Transcript
[MUSIC PLAYING]
KAREL VAN NIEUWENHUYSE:
My advice to educators about relating learning from RETOPEA to their immediate settings-- first, I would advise them to ensure the significance for the participants. What is meaningful for the learners? This is particularly important with regard to the selection of the clippings. Think carefully about the good and meaningful selection in the light of your specific target audience-- in terms of age, gender, interest, reading capabilities, religious and other backgrounds, and so on.
Take your time to engage with the topic. Because listening to each other, talking with each other, reflecting on such complex issues forming your own opinion-- all this takes a lot of time. So if we mean it seriously with this topic, if we consider it important in the development of young people, then we really need to take the necessary time for it, and not on one occasion but on several occasions.
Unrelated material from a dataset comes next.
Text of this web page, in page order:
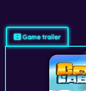
Game trailer
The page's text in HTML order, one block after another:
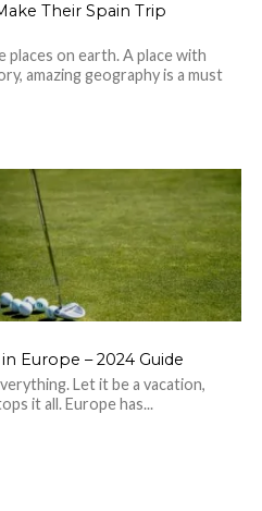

Create a safe environment because issues regarding religion and religious diversity are very sensitive. They often touch upon young people's personal and social identities. And therefore, we really need to ensure them that all conversation will happen in a safe and respectful way.
Think about apt questions that encourage to draw analogies between past and present. The past never offers ready-made recipes for today and for tomorrow. Because after all, historical context differ and human behaviour does not follow fixed laws.
Mark Twain once said, history never repeats itself, but it does often rhyme. And I think that is precisely what is important for this project. What rhymes, so to speak, do young people recognise today in those clippings about the past? How were things done in the past? What were the consequences of actions in the past? And in this way, their thinking about today and tomorrow will be challenged.